Fatta fuori la babbaiola (ottima ed abbondante), alle 9 prendiamo un'affollata prima corsa e pochi minuti dopo siamo a monte per l'inizio del giro.
Arriviamo al monastero. La strada di accesso è ancora chiusa alle auto e quindi la zona è semi deserta.
Entriamo nel monastero e salutiamo la Madonna Nera e chiacchieriamo con qualche frate. Poi dopo la foto di ordinanza con il panorama, ci rimettiamo in sella e prendiamo la via della vetta.
Temendo il freddo e la neve, oggi abbiamo una tenuta invernale e molto calda. Ma la temperatura è più che primaverile e soffriremo il caldo per tutta l'escursione.
Dopo 40 minuti siamo in vetta, non dopo aver annotato uno scambio di bici tra Alfonso e Raimondo. Oggi Peppe non è in grandissima forma ed accetta subito un passaggio sulla bici elettrica del Direttore.
superato il tunnel arriviamo all'imbocco dello sterrato e ci lanciamo nel sentiero tra i boschi. Nonostante il caldo, tra i tronchi resiste un velo di neve, caduta copiosa durante tutto il mese di marzo.
Prima dell'inizio della tratto in discesa, Alfonso nota un cartello che indica "trail MTB" sulla destra. Non avevano mai notato questo segnale e Alfonso decide di perlustrare la zona. Sale per una cinquantina di metri ed arriva ad un picco e qui dopo 10 anni dalla prima volta che percorriamo il trail "Chalet" capiamo il perché di questo nome.

Questo piccolo chalet in legno segna l'inizio dell'omonimo single track. Il tratto iniziale, percorso in salita poco fa da Alfonso e molto ripido. A causa del terreno viscido e della pendenza ecco che il Direttore inaugura subito la stagione del Partenio con una plastica caduta sul lato destro. Più spettacolare che grave. Si rimette in sella e con un leggero dolore al polso raggiunge i compagni che lo attendevano al bivio, rammaricati non tanto per la caduta dell'amico ma per non essere stati li ad assistere al volo.
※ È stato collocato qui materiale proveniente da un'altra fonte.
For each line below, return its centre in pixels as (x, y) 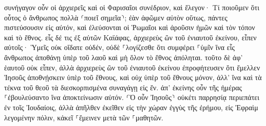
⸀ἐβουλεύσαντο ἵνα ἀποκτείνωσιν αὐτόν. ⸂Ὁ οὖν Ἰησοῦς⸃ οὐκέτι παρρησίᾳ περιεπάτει (132, 97)
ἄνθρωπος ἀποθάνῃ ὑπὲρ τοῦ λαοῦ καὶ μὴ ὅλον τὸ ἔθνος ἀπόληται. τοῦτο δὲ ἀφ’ (123, 57)
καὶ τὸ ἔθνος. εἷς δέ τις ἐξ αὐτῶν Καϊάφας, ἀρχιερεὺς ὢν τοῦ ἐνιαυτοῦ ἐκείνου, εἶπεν (130, 37)
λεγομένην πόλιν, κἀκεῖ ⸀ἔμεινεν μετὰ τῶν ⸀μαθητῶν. (84, 117)
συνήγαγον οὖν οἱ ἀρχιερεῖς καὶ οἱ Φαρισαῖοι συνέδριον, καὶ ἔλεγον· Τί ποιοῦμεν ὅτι (132, 7)
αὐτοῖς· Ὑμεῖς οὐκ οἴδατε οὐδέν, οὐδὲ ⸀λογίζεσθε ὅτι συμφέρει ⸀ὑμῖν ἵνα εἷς (120, 47)
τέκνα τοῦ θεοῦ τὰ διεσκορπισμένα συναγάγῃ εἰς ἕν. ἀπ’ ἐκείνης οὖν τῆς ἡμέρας (123, 87)
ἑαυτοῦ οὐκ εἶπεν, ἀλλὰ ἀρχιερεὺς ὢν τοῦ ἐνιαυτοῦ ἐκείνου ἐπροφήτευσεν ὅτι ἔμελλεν (132, 67)
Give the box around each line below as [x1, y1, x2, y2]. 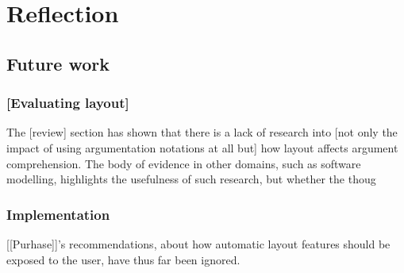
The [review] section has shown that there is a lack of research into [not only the [6, 124, 398, 140]
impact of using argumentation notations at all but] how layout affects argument [6, 139, 398, 156]
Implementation [6, 204, 110, 224]
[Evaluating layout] [6, 93, 129, 113]
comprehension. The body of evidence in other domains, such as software [6, 155, 361, 171]
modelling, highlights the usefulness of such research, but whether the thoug [6, 171, 376, 187]
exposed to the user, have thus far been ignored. [6, 251, 240, 267]
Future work [6, 51, 110, 75]
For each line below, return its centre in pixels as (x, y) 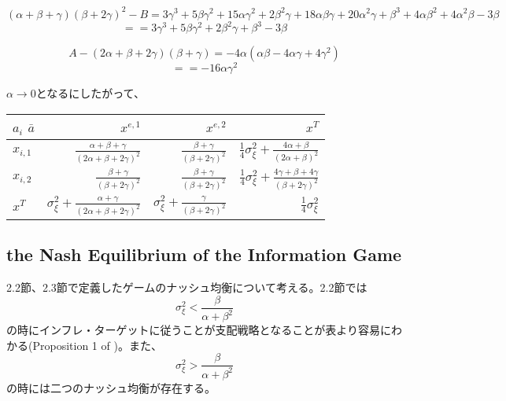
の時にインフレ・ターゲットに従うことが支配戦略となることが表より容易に (199, 330)
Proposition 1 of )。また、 (97, 345)
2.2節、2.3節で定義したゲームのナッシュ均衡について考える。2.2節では (187, 287)
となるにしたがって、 (90, 93)
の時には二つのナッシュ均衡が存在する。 (111, 387)
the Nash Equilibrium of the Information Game (204, 254)
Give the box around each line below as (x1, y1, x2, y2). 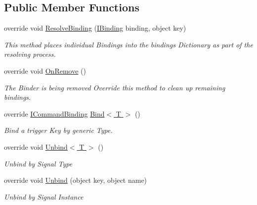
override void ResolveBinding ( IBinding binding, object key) (4, 23, 186, 33)
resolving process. (4, 49, 56, 59)
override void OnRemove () (4, 65, 86, 76)
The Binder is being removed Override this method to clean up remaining (4, 82, 225, 92)
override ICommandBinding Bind (4, 108, 105, 119)
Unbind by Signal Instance (4, 191, 84, 202)
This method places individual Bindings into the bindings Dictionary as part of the (4, 39, 253, 49)
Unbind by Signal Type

Il trail è veloce, ma abbastanza sporco. Probabilmente siamo i primi bikers che lo percorrono dopo la riapertura della funicolare. Rami più o meno grandi caduti sul tracciato rallentano l'andatura, ma senza ulteriori intoppi siamo al rifugio Forcelle dopo circa 20 minuti.
Il quadrivio del rifugio è il punto dove tradizionalmente si decide il da farsi e spesso si cambiano i piani. Alfonso propone: "Piano A: scendere al Campo di Summonte, poi raggiungere Fonte San Giovanni, risalire verso bosco Cupone e poi scendere verso Acqua Fidia e poi giù a Mercogliano". Senza neanche lasciarlo continuare, Raimondo e Francesco sentenziano "B, B, B". Scoppia la risata e si decide quindi, tenuto conto della stanchezza di Raimondo, di tagliare il piano e salire per l'asfalto a Campo Maggiore e poi di li scendere a Bosco Cupone, Acqua Fidia e poi Mercogliano. Decisione saggia in quanto ci consente di ammirare il lago di Campo Maggiore, oggi veramente bello tra la neve ed il verde dello sconfinato prato.
Dopo le immancabili foto, scattate con l'ausilio di due bikers incontrati al laghetto, ci dirigiamo verso est e la discesa verso bosco Cupone. Il trail è abbastanza scassato e occorre tutta la nostra maestria per arrivare con le ossa integre fino a valle.
Siamo quasi a fine giro, arrivati ad Acqua Fidia, prendiamo la strada asfaltata che dopo un ultimo tratto in salita ci conduce tra i vicoli della Mercogliano vecchia. Qui ci divertiamo tra scale e ripide discese fino alle auto.
Il ritorno sul Partenio, dopo il lungo stop dovuto alla frana della provinciale, è stato spettacolare. Gionata nitida e temperatura ottimale tra il verde intenso dei prati d'altura e il bianco accecante dell'ultima neve. La babbaiola, diciotto chilometri, una caduta e tante risate. Alla prossima avventura.